This simplifies system design, removing the requirement to manage data replication, backups, and snapshots to protect against data loss or disasters. However, the price for these benefits is the higher access latency, largely due to inherent object storage design and network I/O.

2. Directory and File listing Bottleneck

Listing operations for directories and files have been a significant performance bottleneck in distributed filesystems and cloud object stores. This challenge particularly affects large-scale data systems that need to manage extensive collections of files and partitions.

In query execution, the planning phase can sometimes exceed the actual processing time, especially when dealing with heavily partitioned datasets and large number of small data files.

Those who have worked with query engines like Hive operating on large HDFS cluster may have seen queries which require several minutes just to complete bulk listing operations, and gathering required metadata for all relevant files and partitions before processing can begin.

3. API call Limits

The challenge is further compounded by rate-limiting and throttling mechanisms implemented by cloud providers. Cloud object stores impose various operational limits that require careful consideration:

Amazon S3, for example, imposes a limit of 1,000 objects per LIST request when using prefix listing functionality. To overcome this limitation, systems must execute hundreds of parallel calls, and use random prefixes, while each operation typically requiring between tens and hundreds of milliseconds to complete.
S3 has a limit of 3,500 PUT/COPY/POST/DELETE or 5,500 GET/HEAD requests per second per prefix in a bucket. Therefore prefix management and distribution is important to get the level of horizontal scalability and parallelism required in large scale data applications when processing data on S3.

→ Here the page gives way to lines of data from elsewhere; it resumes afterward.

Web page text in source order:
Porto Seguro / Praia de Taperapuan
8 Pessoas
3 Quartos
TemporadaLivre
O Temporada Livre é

Mitigating Access Latencies

The higher latency associated with cloud object storage is a crucial challenge, particularly for real-time applications. Several techniques are currently used to mitigate this:

External Metadata Management - To address the high latencies associated with listing files and directories, it is possible to explicitly maintain metadata records for files and partitions to alleviate this bottleneck. Open Table Formats like Apache Iceberg, Hudi, and Delta Lake store file and partition metadata in log files, minimising expensive API calls during the query planning phase by providing direct access to this information.
Local Caching: Compute nodes can use fast local storage (e.g., NVMe SSDs) as a read-through and write-through cache. This reduces latency by storing hot data locally, and serving writes before flushing to object stores.
Exploiting Throughput: Leveraging the high throughput of object stores by using multiple I/O threads can help improve access speed by executing many parallel I/O operations.
Express Object Storage: New types of object storage, such as Amazon S3 Express One Zone, offering lower latency but with higher costs.

These approaches aim to balance the benefits of cloud object storage with the performance needs of various applications.

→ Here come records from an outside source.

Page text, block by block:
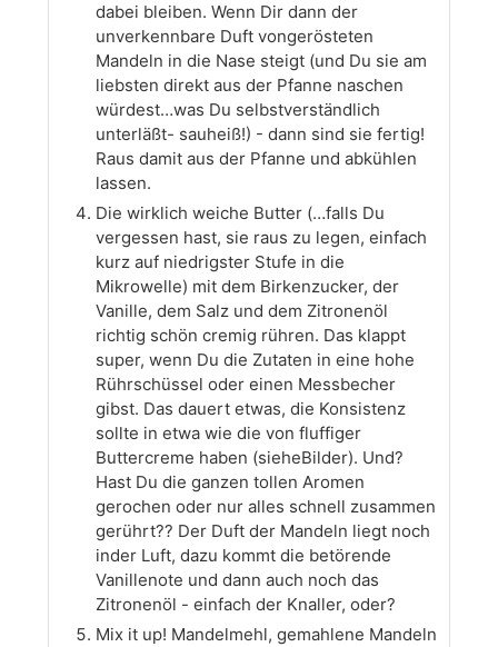
dabei bleiben. Wenn Dir dann der
unverkennbare Duft vongerösteten
Mandeln in die Nase steigt (und Du sie am
liebsten direkt aus der Pfanne naschen
würdest…was Du selbstverständlich
unterläßt- sauheiß!) - dann sind sie fertig!
Raus damit aus der Pfanne und abkühlen
lassen.
Die wirklich weiche Butter (…falls Du
vergessen hast, sie raus zu legen, einfach
kurz auf niedrigster Stufe in die
Mikrowelle) mit dem Birkenzucker, der
Vanille, dem Salz und dem Zitronenöl
richtig schön cremig rühren. Das klappt
super, wenn Du die Zutaten in eine hohe
Rührschüssel oder einen Messbecher
gibst. Das dauert etwas, die Konsistenz
sollte in etwa wie die von fluffiger
Buttercreme haben (sieheBilder). Und?
Hast Du die ganzen tollen Aromen
gerochen oder nur alles schnell zusammen
gerührt?? Der Duft der Mandeln liegt noch
inder Luft, dazu kommt die betörende
Vanillenote und dann auch noch das
Zitronenöl - einfach der Knaller, oder?
Mix it up! Mandelmehl, gemahlene Mandeln

Strategies for mitigating access latencies

Implementation Patterns

Different use cases have led to distinct implementation patterns for zero-disk architecture, each addressing specific requirements and constraints.

Analytical Workloads on Deep Storage

As previously highlighted, analytical systems were among the pioneers in adopting zero-disk architecture, largely due to their ability to tolerate higher latencies.

Distributed Compute frameworks like Hive, Spark, and Presto/Trino have been processing petabyte-scale analytical workloads on cloud-based data lakes for over a decade.

The emergence of Snowflake and the adoption of a similar decoupled architecture by Redshift and BigQuery further advanced the implementation of OLAP database systems on deep storage. These platforms demonstrated how separating storage and compute could deliver scalability and flexibility without compromising performance.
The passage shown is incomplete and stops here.